Please follow only steps 1 thru 8 in the Upload Malwarebytes Support Tool logs manually procedure.  Then, attach the mbst-grab-results.zip archive file in your next reply to this topic for proper analysis by Staff/Experts.

Thank you.

Share this post


Link to post
Share on other sites

Hopefully I did this right! 

 

I also went ahead and went into safe mode and used the support tool to do a "repair attempt"  have not had a chance yet to test it since then but will wait for your response anyway just to be on safe side. 

All the best,

-Al

mbst-grab-results.rar

Share this post


Link to post
Share on other sites
Posted (edited)

Hello @Alwithaprob:

Please tell the forum if the mbst-grab, you have posted. was taken before or after you ran the mbst-repair.

Then, please await further instructions.

Thank you.

Edited by 1PW

Share this post


Link to post
Share on other sites
11 hours ago, 1PW said:

Hello @Alwithaprob:

Please tell the forum if the mbst-grab, you have posted. was taken before or after you ran the mbst-repair.

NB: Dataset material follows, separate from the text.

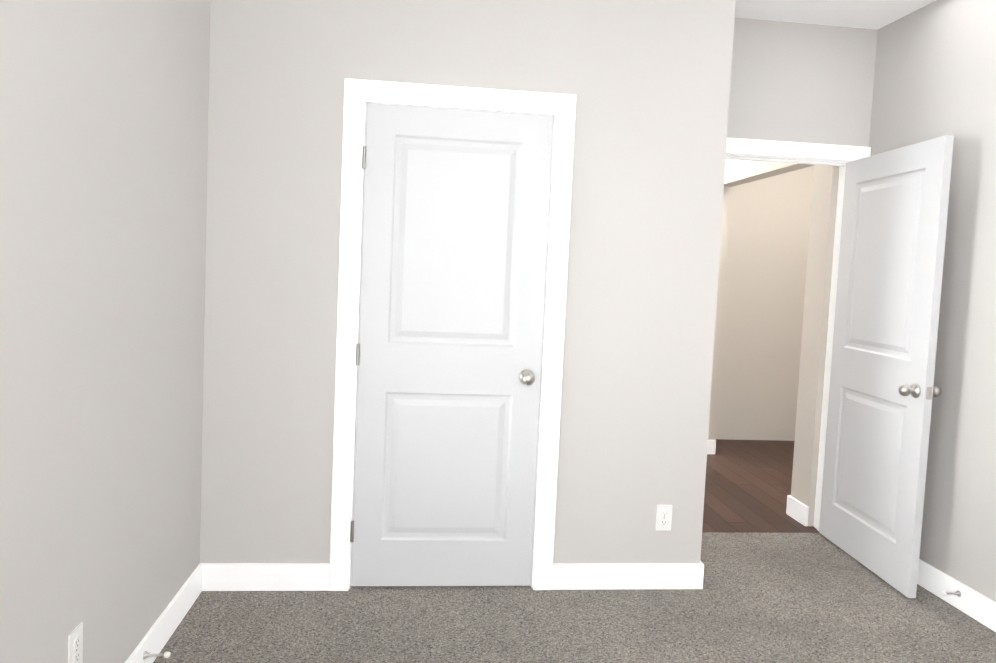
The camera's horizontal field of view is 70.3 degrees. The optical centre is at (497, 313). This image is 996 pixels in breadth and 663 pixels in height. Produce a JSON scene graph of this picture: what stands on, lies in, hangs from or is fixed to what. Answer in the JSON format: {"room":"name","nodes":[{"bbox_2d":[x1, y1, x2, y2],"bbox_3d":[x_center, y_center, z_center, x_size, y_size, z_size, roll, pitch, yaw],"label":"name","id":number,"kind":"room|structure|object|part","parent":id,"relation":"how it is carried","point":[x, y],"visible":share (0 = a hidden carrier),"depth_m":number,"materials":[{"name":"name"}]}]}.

Then, please await further instructions.

Thank you.

Hi! 

Thanks for the fast reply. The repair tool/button was used before the scan was done. At that time I had not considered that this could very well affect any scans so I do apologize entirely. As of right now (like one reboot only) Windows loaded fine, but we all know how Microsoft can be as well! Once I have more time later today I will reload windows several times and try to report back. 

Sincerely,

-Al

Share this post


Link to post
Share on other sites
Posted (edited)
1 hour ago, Alwithaprob said:

The repair tool/button was used before the scan was done.

Hello @Alwithaprob:

Not to worry.  It happens several times per week.  IMHO the mb-support-X.X.X.XXXX.exe GUI could do with some reworking.  Since you have accomplished the mbst-repair, we need to see a fresh mbst-gather if you have the time.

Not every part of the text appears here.